There’s nothing quite like returning to a book last read in college, especially with the intention of leading a discussion about it with a group of dedicated readers. I barely remembered Ivan Turgenev’s Fathers and Sons when I agreed to become (somewhat of) an authority on it for the sake of the Dead Writers Society, although I did have a generally positive sense of the book—far more than I had of certain other classics of world literature that shall remain nameless (John Milton, I’m looking at you). I recalled the nihilist Bazarov and his impact on the gentry family whose country estate becomes the setting for the generational clash that defines the novel, although even if pressed I couldn’t have told you their names. That was about it. But between the erudite introduction to the Signet/NAL version that I still owned (price on the cover, 60¢, which tells you just how long ago I read the book), the reference works scattered around my office, and the mega-cheat sheet that is the Internet, I figured I was good to go.

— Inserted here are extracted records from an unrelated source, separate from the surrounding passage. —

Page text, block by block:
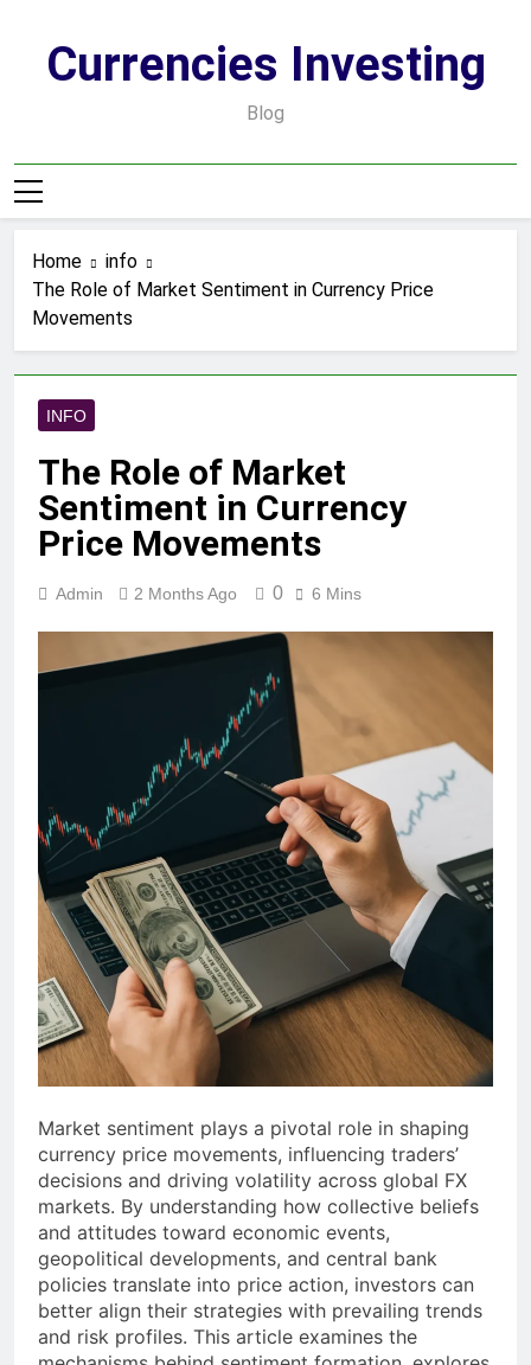
contentCurrencies Investing
Blog
Home
info
The Role of Market Sentiment in Currency Price
Movements
INFO
The Role of Market
Sentiment in Currency
Price Movements
Admin 2 Months Ago 0 6 Mins
Market sentiment plays a pivotal role in shaping
currency price movements, influencing traders’
decisions and driving volatility across global FX
markets. By understanding how collective beliefs
and attitudes toward economic events,
geopolitical developments, and central bank
policies translate into price action, investors can
better align their strategies with prevailing trends
and risk profiles. This article examines the
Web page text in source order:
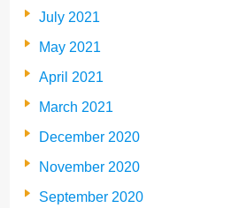
July 2021
May 2021
April 2021
March 2021
December 2020
November 2020
September 2020
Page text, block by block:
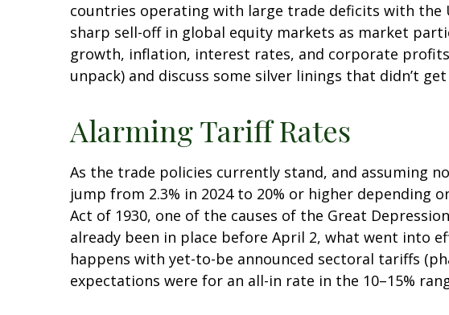
countries operating with large trade deficits with the
sharp sell-off in global equity markets as market
growth, inflation, interest rates, and corporate
unpack) and discuss some silver linings that didn’t
Alarming Tariff Rates
As the trade policies currently stand, and assuming
jump from 2.3% in 2024 to 20% or higher depending
Act of 1930, one of the causes of the Great
already been in place before April 2, what went into
happens with yet-to-be announced sectoral tariffs
expectations were for an all-in rate in the 10–15%
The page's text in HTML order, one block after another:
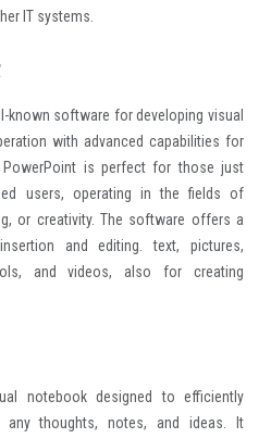
IT systems.
software for developing visual
with advanced capabilities for
is perfect for those just
users, operating in the fields of
or creativity. The software offers a
and editing. text, pictures,
and videos, also for creating
notebook designed to efficiently
thoughts, notes, and ideas. It
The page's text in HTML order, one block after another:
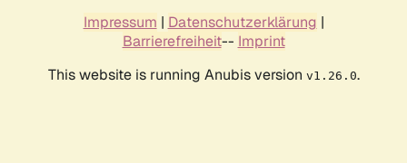
Impressum | Datenschutzerklärung |
Barrierefreiheit-- Imprint
This website is running Anubis version v1.26.0.
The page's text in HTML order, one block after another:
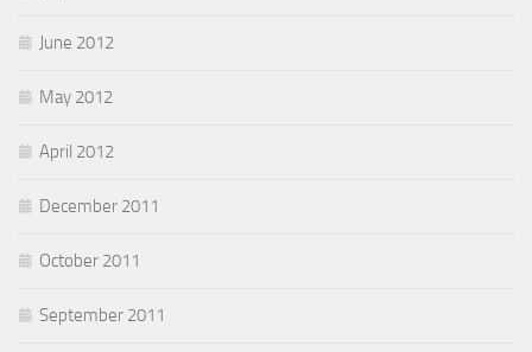
June 2012
May 2012
April 2012
December 2011
October 2011
September 2011
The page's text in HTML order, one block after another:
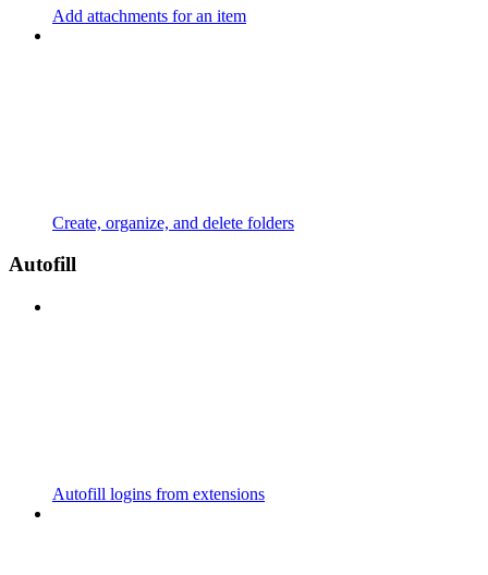
Add attachments for an item
Create, organize, and delete folders
Autofill
Autofill logins from extensions
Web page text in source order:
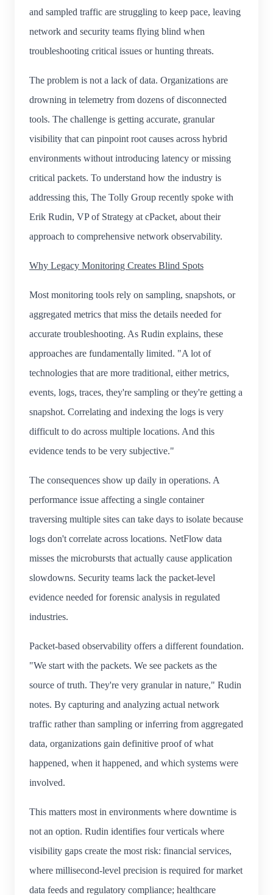
and sampled traffic are struggling to keep pace, leaving
network and security teams flying blind when
troubleshooting critical issues or hunting threats.
The problem is not a lack of data. Organizations are
drowning in telemetry from dozens of disconnected
tools. The challenge is getting accurate, granular
visibility that can pinpoint root causes across hybrid
environments without introducing latency or missing
critical packets. To understand how the industry is
addressing this, The Tolly Group recently spoke with
Erik Rudin, VP of Strategy at cPacket, about their
approach to comprehensive network observability.
Why Legacy Monitoring Creates Blind Spots
Most monitoring tools rely on sampling, snapshots, or
aggregated metrics that miss the details needed for
accurate troubleshooting. As Rudin explains, these
approaches are fundamentally limited. "A lot of
technologies that are more traditional, either metrics,
events, logs, traces, they're sampling or they're getting a
snapshot. Correlating and indexing the logs is very
difficult to do across multiple locations. And this
evidence tends to be very subjective."
The consequences show up daily in operations. A
performance issue affecting a single container
traversing multiple sites can take days to isolate because
logs don't correlate across locations. NetFlow data
misses the microbursts that actually cause application
slowdowns. Security teams lack the packet-level
evidence needed for forensic analysis in regulated
industries.
Packet-based observability offers a different foundation.
"We start with the packets. We see packets as the
source of truth. They're very granular in nature," Rudin
notes. By capturing and analyzing actual network
traffic rather than sampling or inferring from aggregated
data, organizations gain definitive proof of what
happened, when it happened, and which systems were
involved.
This matters most in environments where downtime is
not an option. Rudin identifies four verticals where
visibility gaps create the most risk: financial services,
where millisecond-level precision is required for market
data feeds and regulatory compliance; healthcare
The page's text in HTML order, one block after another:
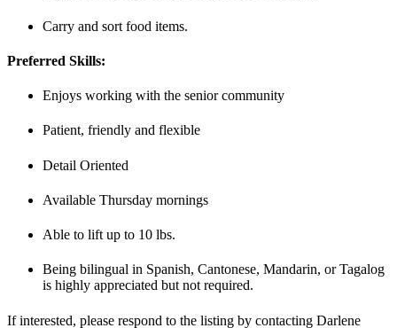
Carry and sort food items.
Preferred Skills:
Enjoys working with the senior community
Patient, friendly and flexible
Detail Oriented
Available Thursday mornings
Able to lift up to 10 lbs.
Being bilingual in Spanish, Cantonese, Mandarin, or Tagalog
is highly appreciated but not required.
If interested, please respond to the listing by contacting Darlene
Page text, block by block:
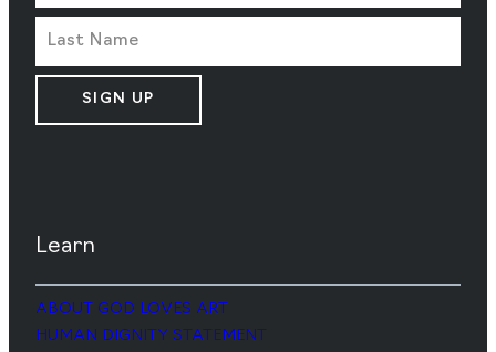
SIGN UP
Learn
ABOUT GOD LOVES ART
HUMAN DIGNITY STATEMENT
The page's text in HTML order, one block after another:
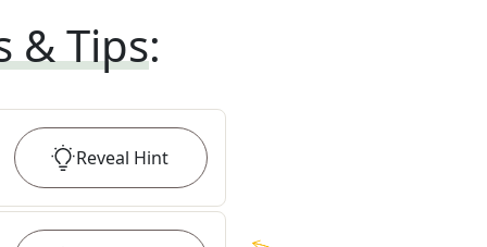
& Tips:
Reveal Hint
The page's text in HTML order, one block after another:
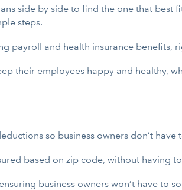
side by side to find the one that best
steps.
payroll and health insurance benefits,
their employees happy and healthy,
so business owners don’t have
based on zip code, without having
business owners won’t have to
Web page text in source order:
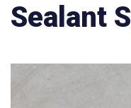
Sealant
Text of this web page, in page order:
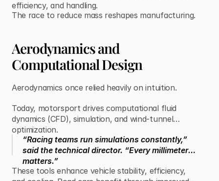
efficiency, and handling.
The race to reduce mass reshapes manufacturing.
Aerodynamics and
Computational Design
Aerodynamics once relied heavily on intuition.
Today, motorsport drives computational fluid
dynamics (CFD), simulation, and wind-tunnel
optimization.
“Racing teams run simulations constantly,”
said the technical director. “Every millimeter
matters.”
These tools enhance vehicle stability, efficiency,
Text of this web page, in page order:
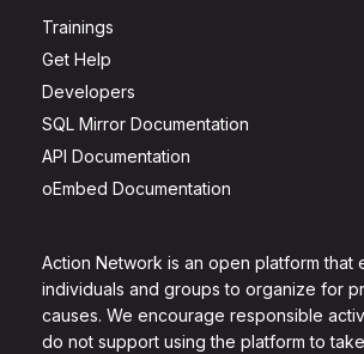
Action Network is an open platform that
individuals and groups to organize for
causes. We encourage responsible
do not support using the platform to
Trainings
Get Help
Developers
SQL Mirror Documentation
API Documentation
oEmbed Documentation
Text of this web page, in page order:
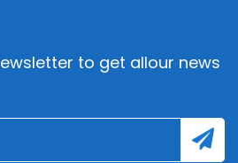
to get allour news
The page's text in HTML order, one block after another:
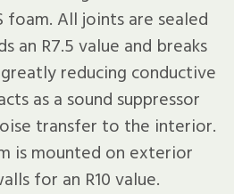
foam. All joints are sealed
an R7.5 value and breaks
reducing conductive
as a sound suppressor
transfer to the interior.
is mounted on exterior
for an R10 value.
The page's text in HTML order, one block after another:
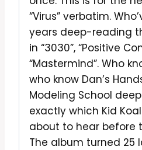
“Virus” verbatim.
years deep-reading
in “3030”, “Positive
“Mastermind”. Who
who know Dan’s
Modeling School
exactly which Kid
about to hear before
The album turned 25
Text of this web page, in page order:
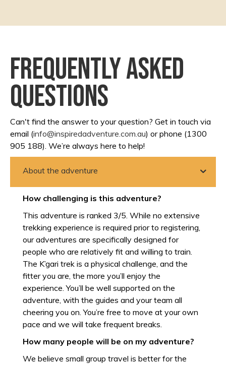
Frequently asked
questions
Can't find the answer to your question? Get in touch via
email (info@inspiredadventure.com.au) or phone (1300
905 188). We’re always here to help!
About the adventure
How challenging is this adventure?
This adventure is ranked 3/5. While no extensive
trekking experience is required prior to registering,
our adventures are specifically designed for
people who are relatively fit and willing to train.
The K’gari trek is a physical challenge, and the
fitter you are, the more you’ll enjoy the
experience. You’ll be well supported on the
adventure, with the guides and your team all
cheering you on. You’re free to move at your own
pace and we will take frequent breaks.
How many people will be on my adventure?
We believe small group travel is better for the
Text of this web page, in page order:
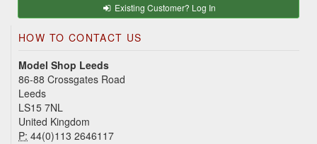
Existing Customer? Log In
HOW TO CONTACT US
Model Shop Leeds
86-88 Crossgates Road
Leeds
LS15 7NL
United Kingdom
P: 44(0)113 2646117
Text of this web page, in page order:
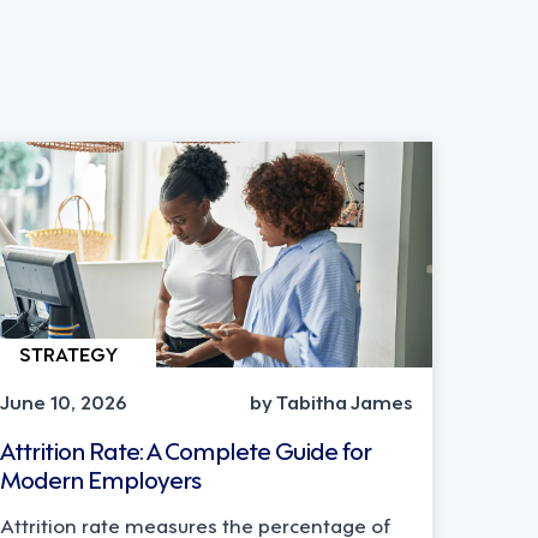
STRATEGY
June 10, 2026
by Tabitha James
Attrition Rate: A Complete Guide for
Modern Employers
Attrition rate measures the percentage of
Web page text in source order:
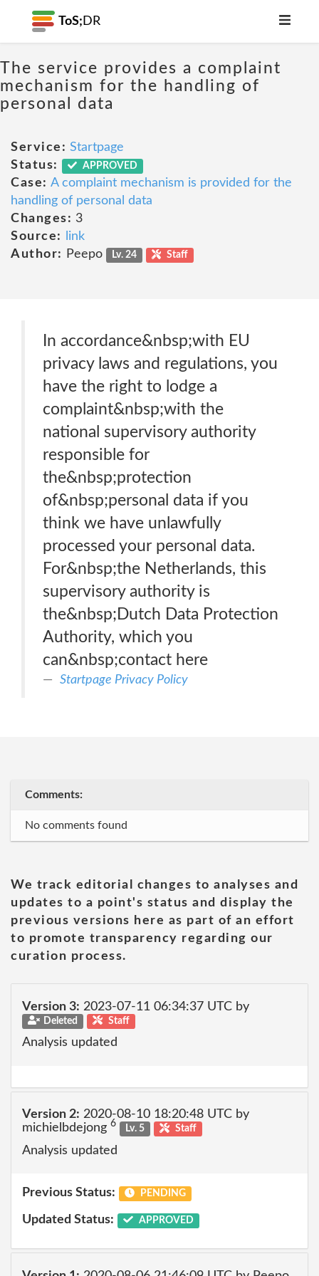
ToS; DR
The service provides a complaint
mechanism for the handling of
personal data
Service: Startpage
Status:
APPROVED
Case: A complaint mechanism is provided for the
handling of personal data
Changes: 3
Source:
link
Author:
Peepo Lv. 24 Staff
In accordance&nbsp;with EU
privacy laws and regulations, you
have the right to lodge a
complaint&nbsp;with the
national supervisory authority
responsible for
the&nbsp;protection
of&nbsp;personal data if you
think we have unlawfully
processed your personal data.
For&nbsp;the Netherlands, this
supervisory authority is
the&nbsp;Dutch Data Protection
Authority, which you
can&nbsp;contact here
Startpage Privacy Policy
Comments:
No comments found
We track editorial changes to analyses and
updates to a point's status and display the
previous versions here as part of an effort
to promote transparency regarding our
curation process.
Version 3: 2023-07-11 06:34:37 UTC by
Deleted Staff
Analysis updated
Version 2: 2020-08-10 18:20:48 UTC by
michielbdejong 6 Lv. 5 Staff
Analysis updated
Previous Status: PENDING
Updated Status: APPROVED
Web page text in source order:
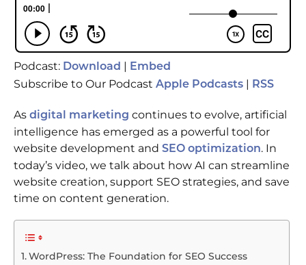
Podcast: Download | Embed
Subscribe to Our Podcast Apple Podcasts | RSS
As digital marketing continues to evolve, artificial
intelligence has emerged as a powerful tool for
website development and SEO optimization. In
today’s video, we talk about how AI can streamline
website creation, support SEO strategies, and save
time on content generation.
WordPress: The Foundation for SEO Success
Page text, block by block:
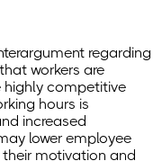
regarding
workers are
highly competitive
hours is
increased
lower employee
motivation and
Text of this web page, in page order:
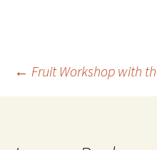
← Fruit Workshop with
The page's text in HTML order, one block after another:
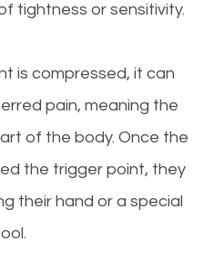
tightness or sensitivity.
is compressed, it can
pain, meaning the
of the body. Once the
the trigger point, they
their hand or a special
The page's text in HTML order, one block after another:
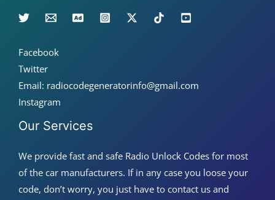
Facebook
Twitter
Email: radiocodegeneratorinfo@gmail.com
Instagram
Our Services
We provide fast and safe Radio Unlock Codes for most
of the car manufacturers. If in any case you loose your
code, don’t worry, you just have to contact us and
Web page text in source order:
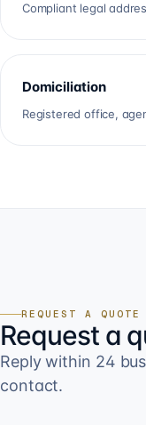
Compliant legal
Domiciliation
Registered office,
REQUEST A QUOTE
Request a
Reply within 24
contact.
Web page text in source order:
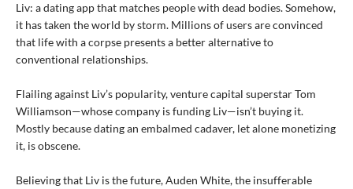
Liv: a dating app that matches people with dead bodies. Somehow,
it has taken the world by storm. Millions of users are convinced
that life with a corpse presents a better alternative to
conventional relationships.
Flailing against Liv’s popularity, venture capital superstar Tom
Williamson—whose company is funding Liv—isn’t buying it.
Mostly because dating an embalmed cadaver, let alone monetizing
it, is obscene.
Believing that Liv is the future, Auden White, the insufferable
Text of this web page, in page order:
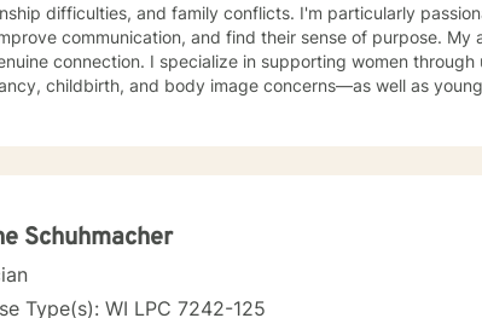
difficulties, and family conflicts. I'm particularly
communication, and find their sense of purpose. My approach is grounded in compassion
connection. I specialize in supporting women
childbirth, and body image concerns—as well as
growth, I'm here to support you with honesty, respect,
Schuhmacher
Type(s): WI LPC 7242-125
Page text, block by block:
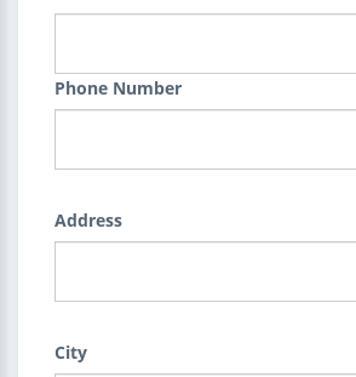
Phone Number
Address
City

In fact, I thoroughly enjoyed revisiting Turgenev. Like many twenty-year-olds reading a book under compulsion and worried about the exam to come, I missed the subtlety of Turgenev’s characterization and language, which shine through even in translation, the first time around. I had not then studied Russian history, so the significance of the date—1859, two years before the emancipation of the serfs, a time when planning for the emancipation was already underway—passed me by. I had a nodding acquaintance with the Slavophiles and Westernizers, so I knew that Turgenev was assigned to the latter group and that the nihilists came later, expressing a more radical and political viewpoint. But I didn’t see that Nikolai (Nicholas) Kirsanov, the gentry landowner, is a man of both the past (his peasant mistress) and the future (he has already divided his land with the local villagers in return for rents that they refuse to pay); that his son, Arkady, will one day be just like his father, despite his brief flirtation with au courant ideas; and that Bazarov, although ostensibly a radical skeptic, is knocked off his perch by old-fashioned romance. Indeed, the woman he falls for, Madame Odintsov, is in her way a better nihilist than he is; she soon sends him about his business, his ideological principles revealed as a cover for uncouth behavior and what was then known as “lack of address” but which we might call nerdiness.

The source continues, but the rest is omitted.